Taking the entries below, transcribe only the lines starting with the one with "自然信仰，進入中國後成為蠻夷、鬼類的代" and going on through the one with "которые сложно поверить", exactly as written, without the pictures.
Information supplied Block Start
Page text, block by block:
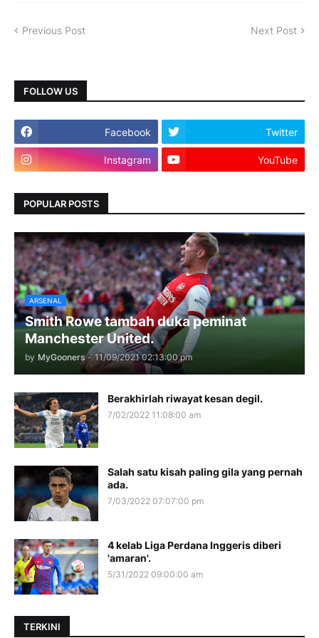
Previous Post Next Post
FOLLOW US
Facebook Twitter
Instagram YouTube
POPULAR POSTS
ARSENAL
Smith Rowe tambah duka peminat
Manchester United.
by MyGooners - 11/09/2021 02:13:00 pm
Berakhirlah riwayat kesan degil.
7/02/2022 11:08:00 am
Salah satu kisah paling gila yang pernah
ada.
7/03/2022 07:07:00 pm
4 kelab Liga Perdana Inggeris diberi
'amaran'.
5/31/2022 09:00:00 am
TERKINI
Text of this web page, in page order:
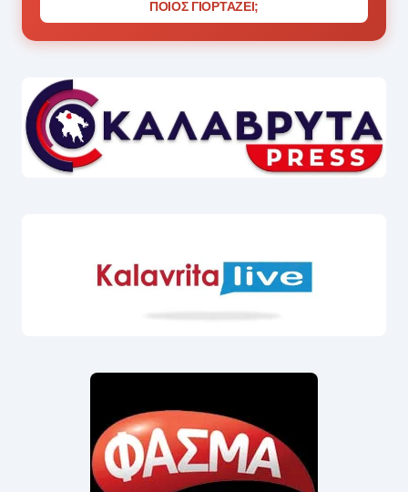
ΠΟΙΟΣ ΓΙΟΡΤΑΖΕΙ;
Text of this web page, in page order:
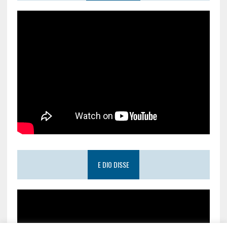
E DIO DISSE
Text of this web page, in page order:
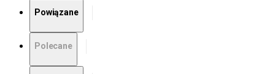
Powiązane
Polecane
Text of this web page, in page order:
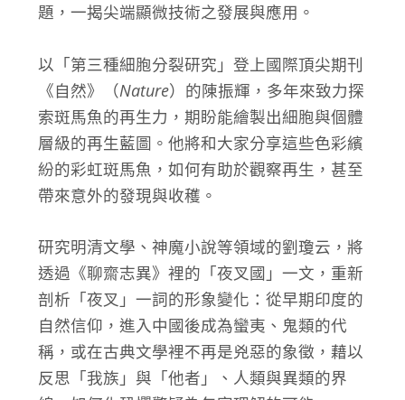
題，一揭尖端顯微技術之發展與應用。
以「第三種細胞分裂研究」登上國際頂尖期刊
《自然》（Nature）的陳振輝，多年來致力探
索斑馬魚的再生力，期盼能繪製出細胞與個體
層級的再生藍圖。他將和大家分享這些色彩繽
紛的彩虹斑馬魚，如何有助於觀察再生，甚至
帶來意外的發現與收穫。
研究明清文學、神魔小說等領域的劉瓊云，將
透過《聊齋志異》裡的「夜叉國」一文，重新
剖析「夜叉」一詞的形象變化：從早期印度的
自然信仰，進入中國後成為蠻夷、鬼類的代
稱，或在古典文學裡不再是兇惡的象徵，藉以
反思「我族」與「他者」、人類與異類的界
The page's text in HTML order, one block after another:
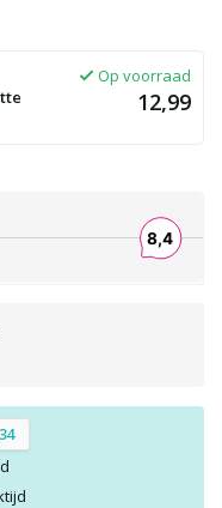
Op voorraad
12,99
33
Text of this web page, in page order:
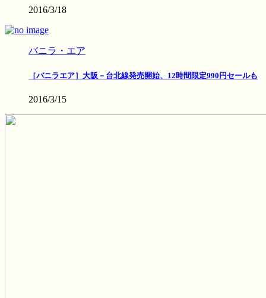
2016/3/18
バニラ・エア
［バニラエア］大阪－台北線発売開始、12時間限定990円セールも
2016/3/15
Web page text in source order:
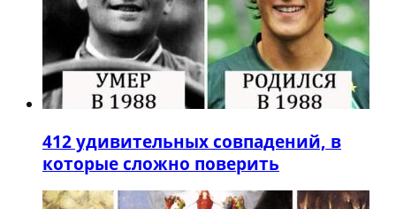
412 удивительных совпадений, в
которые сложно поверить
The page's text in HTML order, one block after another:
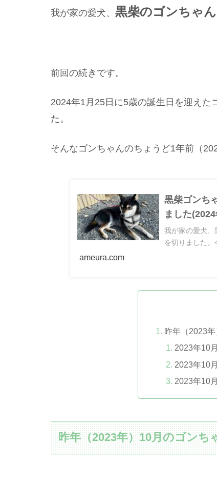
我が家の愛犬、 黒柴のゴンちゃん
前回の続きです。
2024年1月25日に5歳の誕生日を迎えた
た。
そんなゴンちゃんのちょうど1年前（
黒柴ゴンち
ました
我が家の愛犬
を切りました。
ameura.com
昨年（2023
2023年10
2023年10
2023年10
昨年（2023年）10月のゴンち
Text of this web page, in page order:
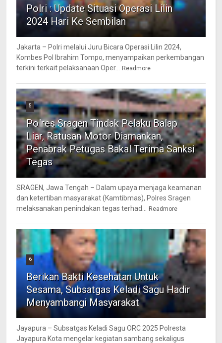
Polri : Update Situasi Operasi Lilin
2024 Hari Ke Sembilan
Jakarta – Polri melalui Juru Bicara Operasi Lilin 2024,
Kombes Pol Ibrahim Tompo, menyampaikan perkembangan
terkini terkait pelaksanaan Oper...
Readmore
5
Polres Sragen Tindak Pelaku Balap
Liar, Ratusan Motor Diamankan,
Penabrak Petugas Bakal Terima Sanksi
Tegas
SRAGEN, Jawa Tengah – Dalam upaya menjaga keamanan
dan ketertiban masyarakat (Kamtibmas), Polres Sragen
melaksanakan penindakan tegas terhad...
Readmore
6
Berikan Bakti Kesehatan Untuk
Sesama, Subsatgas Keladi Sagu Hadir
Menyambangi Masyarakat
Jayapura – Subsatgas Keladi Sagu ORC 2025 Polresta
Jayapura Kota mengelar kegiatan sambang sekaligus
Information supplied Block End
Exercise response
自然信仰，進入中國後成為蠻夷、鬼類的代
稱，或在古典文學裡不再是兇惡的象徵，藉以
反思「我族」與「他者」、人類與異類的界
The page's text in HTML order, one block after another:
Op voorraad
12,99
33
Text of this web page, in page order:
2016/3/18
バニラ・エア
［バニラエア］大阪－台北線発売開始、12時間限定990円セールも
2016/3/15
Web page text in source order:
412 удивительных совпадений, в
которые сложно поверить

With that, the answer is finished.